**TASK REQUIREMENTS**
Set down, exactly and only, everything from the line containing "Give the centre of each line below as (x, y)." down to the line containing "Penina Sec Estate" in the data below; the pictures are not part of the copy.

**INFORMATION GIVEN**
···

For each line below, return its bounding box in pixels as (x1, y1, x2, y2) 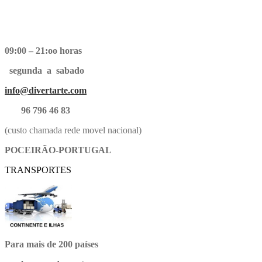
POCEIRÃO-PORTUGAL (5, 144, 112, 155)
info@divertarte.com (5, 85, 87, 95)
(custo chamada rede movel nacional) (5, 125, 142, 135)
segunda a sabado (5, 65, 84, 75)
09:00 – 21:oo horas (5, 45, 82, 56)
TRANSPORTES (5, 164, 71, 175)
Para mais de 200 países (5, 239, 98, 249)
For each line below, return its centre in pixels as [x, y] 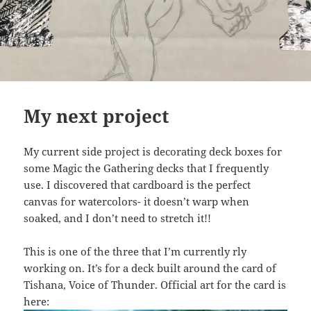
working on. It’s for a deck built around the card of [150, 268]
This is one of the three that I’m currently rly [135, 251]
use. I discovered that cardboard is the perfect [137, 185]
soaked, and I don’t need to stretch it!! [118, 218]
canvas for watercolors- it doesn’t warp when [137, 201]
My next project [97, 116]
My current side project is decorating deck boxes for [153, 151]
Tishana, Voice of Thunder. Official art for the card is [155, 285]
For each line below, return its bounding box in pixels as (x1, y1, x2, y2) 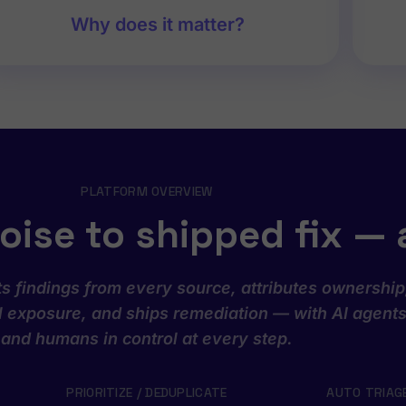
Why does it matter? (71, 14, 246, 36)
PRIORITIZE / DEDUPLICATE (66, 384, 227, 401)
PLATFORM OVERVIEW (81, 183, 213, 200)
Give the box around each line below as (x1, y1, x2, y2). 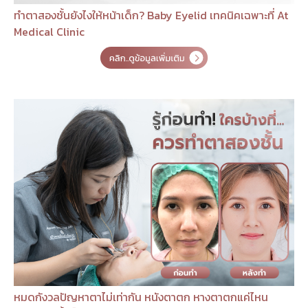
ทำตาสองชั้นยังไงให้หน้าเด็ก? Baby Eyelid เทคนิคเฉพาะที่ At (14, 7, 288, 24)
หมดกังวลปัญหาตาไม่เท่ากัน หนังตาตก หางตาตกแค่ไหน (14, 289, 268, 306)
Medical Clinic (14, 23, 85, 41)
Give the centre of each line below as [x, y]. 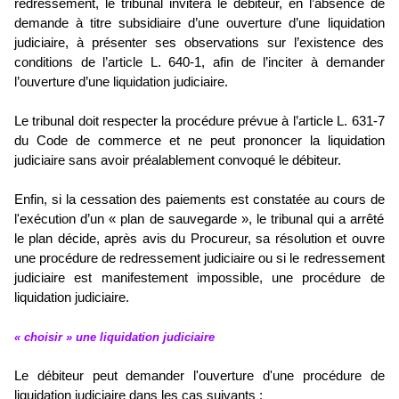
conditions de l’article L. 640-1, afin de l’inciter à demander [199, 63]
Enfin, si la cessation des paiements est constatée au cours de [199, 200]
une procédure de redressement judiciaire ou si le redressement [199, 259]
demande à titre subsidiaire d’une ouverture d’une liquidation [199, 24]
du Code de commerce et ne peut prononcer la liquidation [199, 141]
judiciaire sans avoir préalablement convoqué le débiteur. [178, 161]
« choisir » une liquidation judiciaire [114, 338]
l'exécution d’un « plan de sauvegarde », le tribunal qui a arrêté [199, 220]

···

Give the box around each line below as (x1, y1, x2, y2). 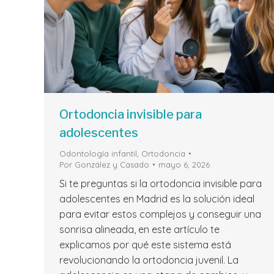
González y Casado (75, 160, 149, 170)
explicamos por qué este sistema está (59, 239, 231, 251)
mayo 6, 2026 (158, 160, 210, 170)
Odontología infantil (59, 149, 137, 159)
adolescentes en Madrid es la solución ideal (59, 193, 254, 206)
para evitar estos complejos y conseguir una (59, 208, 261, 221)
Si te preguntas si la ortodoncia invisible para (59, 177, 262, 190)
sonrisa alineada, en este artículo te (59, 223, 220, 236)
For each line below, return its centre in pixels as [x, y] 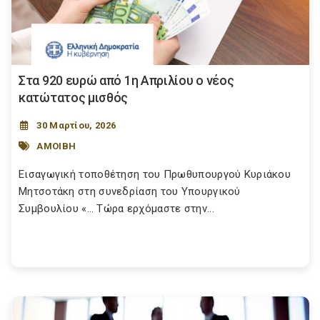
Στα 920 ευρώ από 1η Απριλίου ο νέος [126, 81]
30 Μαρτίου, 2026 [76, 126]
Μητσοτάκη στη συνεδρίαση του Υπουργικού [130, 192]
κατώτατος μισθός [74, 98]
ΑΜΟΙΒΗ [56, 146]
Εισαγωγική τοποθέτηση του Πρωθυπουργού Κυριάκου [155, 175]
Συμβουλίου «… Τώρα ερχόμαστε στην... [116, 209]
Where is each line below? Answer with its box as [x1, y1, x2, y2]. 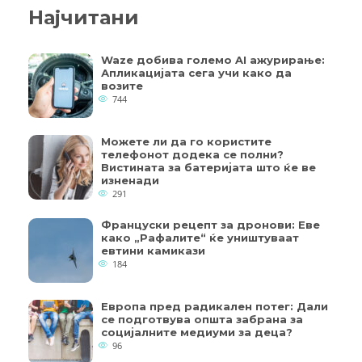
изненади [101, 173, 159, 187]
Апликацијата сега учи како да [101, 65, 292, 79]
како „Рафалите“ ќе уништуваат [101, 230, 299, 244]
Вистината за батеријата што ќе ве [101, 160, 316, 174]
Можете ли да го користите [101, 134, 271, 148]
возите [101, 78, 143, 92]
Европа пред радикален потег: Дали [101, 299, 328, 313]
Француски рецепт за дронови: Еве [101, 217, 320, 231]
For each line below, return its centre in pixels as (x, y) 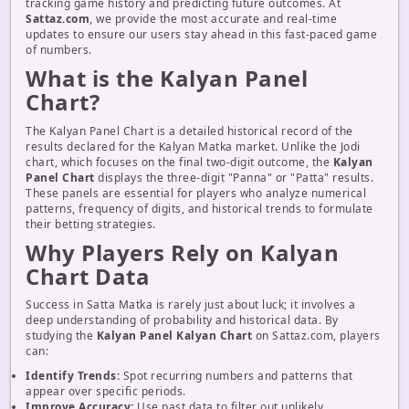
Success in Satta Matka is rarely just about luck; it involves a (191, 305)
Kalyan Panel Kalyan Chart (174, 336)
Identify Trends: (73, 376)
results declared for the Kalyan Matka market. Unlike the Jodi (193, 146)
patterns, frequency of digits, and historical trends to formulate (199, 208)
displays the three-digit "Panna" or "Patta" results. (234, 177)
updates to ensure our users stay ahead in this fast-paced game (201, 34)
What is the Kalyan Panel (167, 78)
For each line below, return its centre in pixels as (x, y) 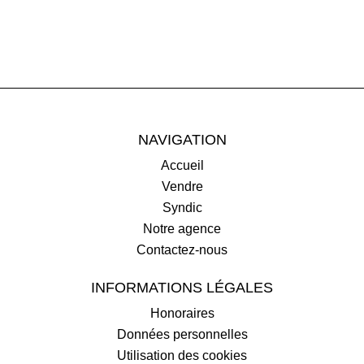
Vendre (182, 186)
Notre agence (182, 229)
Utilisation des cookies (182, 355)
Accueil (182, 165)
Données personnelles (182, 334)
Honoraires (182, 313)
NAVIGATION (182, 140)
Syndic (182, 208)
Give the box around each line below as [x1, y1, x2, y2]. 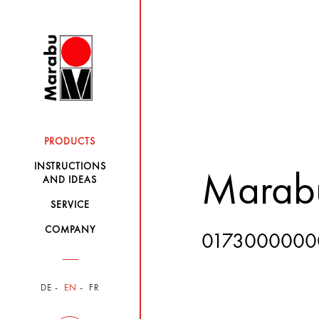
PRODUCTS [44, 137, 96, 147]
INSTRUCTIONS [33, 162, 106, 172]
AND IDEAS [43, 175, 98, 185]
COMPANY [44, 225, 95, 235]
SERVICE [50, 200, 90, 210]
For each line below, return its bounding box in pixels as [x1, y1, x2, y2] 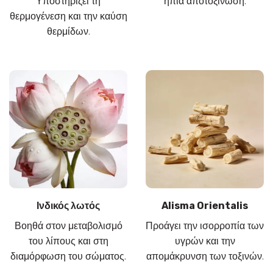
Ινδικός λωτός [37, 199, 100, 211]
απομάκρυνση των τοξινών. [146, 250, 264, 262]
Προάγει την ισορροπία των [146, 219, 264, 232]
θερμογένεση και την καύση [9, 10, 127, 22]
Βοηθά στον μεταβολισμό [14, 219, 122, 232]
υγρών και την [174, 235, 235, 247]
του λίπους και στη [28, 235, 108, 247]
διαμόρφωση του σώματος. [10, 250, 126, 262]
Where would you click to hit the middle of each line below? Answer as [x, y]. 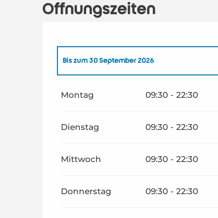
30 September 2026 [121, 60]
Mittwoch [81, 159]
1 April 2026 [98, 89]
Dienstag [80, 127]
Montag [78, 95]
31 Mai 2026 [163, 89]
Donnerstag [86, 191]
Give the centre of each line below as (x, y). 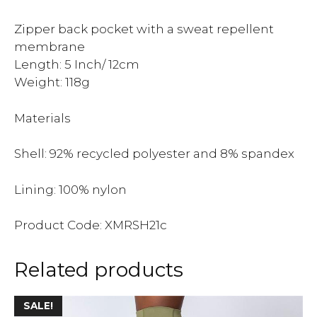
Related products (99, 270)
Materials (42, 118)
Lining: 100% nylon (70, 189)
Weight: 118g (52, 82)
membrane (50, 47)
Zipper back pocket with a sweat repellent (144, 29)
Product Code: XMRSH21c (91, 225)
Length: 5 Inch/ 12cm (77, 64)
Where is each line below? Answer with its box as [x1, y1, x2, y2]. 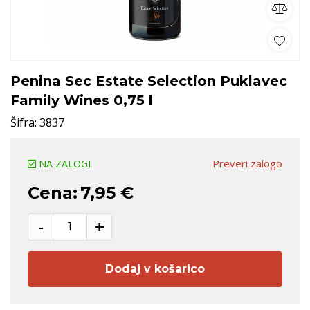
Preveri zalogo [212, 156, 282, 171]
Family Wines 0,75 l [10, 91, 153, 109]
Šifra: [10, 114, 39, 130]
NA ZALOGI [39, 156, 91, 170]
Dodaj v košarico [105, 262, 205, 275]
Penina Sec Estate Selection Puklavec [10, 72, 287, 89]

···

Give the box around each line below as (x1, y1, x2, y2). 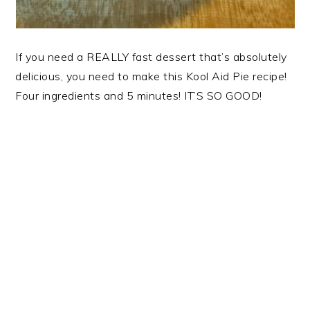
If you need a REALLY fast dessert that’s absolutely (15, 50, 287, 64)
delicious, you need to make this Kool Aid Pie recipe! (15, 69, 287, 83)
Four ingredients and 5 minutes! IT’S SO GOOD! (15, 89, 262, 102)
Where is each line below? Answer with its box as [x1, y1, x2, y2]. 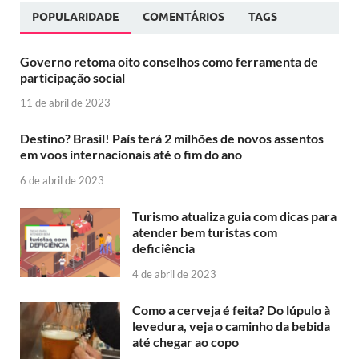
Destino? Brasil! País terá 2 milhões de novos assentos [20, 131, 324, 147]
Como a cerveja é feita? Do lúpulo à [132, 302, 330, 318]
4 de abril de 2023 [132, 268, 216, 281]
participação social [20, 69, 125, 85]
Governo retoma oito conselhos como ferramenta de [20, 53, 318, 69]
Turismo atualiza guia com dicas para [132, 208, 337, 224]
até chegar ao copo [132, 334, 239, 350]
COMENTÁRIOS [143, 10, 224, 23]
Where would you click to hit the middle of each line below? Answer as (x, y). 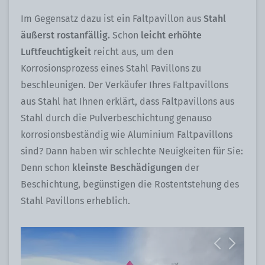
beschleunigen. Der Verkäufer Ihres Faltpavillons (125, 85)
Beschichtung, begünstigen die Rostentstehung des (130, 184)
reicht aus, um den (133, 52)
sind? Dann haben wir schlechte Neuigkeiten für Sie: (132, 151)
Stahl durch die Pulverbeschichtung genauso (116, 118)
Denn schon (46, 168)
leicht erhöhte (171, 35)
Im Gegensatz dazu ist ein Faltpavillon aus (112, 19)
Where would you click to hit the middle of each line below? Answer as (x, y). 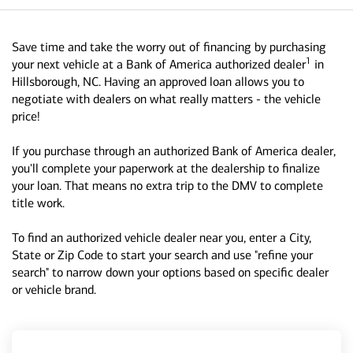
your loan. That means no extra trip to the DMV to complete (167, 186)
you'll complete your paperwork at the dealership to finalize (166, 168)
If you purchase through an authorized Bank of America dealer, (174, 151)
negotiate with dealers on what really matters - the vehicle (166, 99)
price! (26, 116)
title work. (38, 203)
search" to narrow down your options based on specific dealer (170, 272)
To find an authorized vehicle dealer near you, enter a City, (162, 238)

···

**ANSWER TO THE EXERCISE**
Give the centre of each line below as (x, y). 
Related products (99, 270)
Materials (42, 118)
Lining: 100% nylon (70, 189)
Weight: 118g (52, 82)
membrane (50, 47)
Zipper back pocket with a sweat repellent (144, 29)
Product Code: XMRSH21c (91, 225)
Length: 5 Inch/ 12cm (77, 64)
Where is each line below? Answer with its box as [x1, y1, x2, y2]. 
Preveri zalogo [212, 156, 282, 171]
Family Wines 0,75 l [10, 91, 153, 109]
Šifra: [10, 114, 39, 130]
NA ZALOGI [39, 156, 91, 170]
Dodaj v košarico [105, 262, 205, 275]
Penina Sec Estate Selection Puklavec [10, 72, 287, 89]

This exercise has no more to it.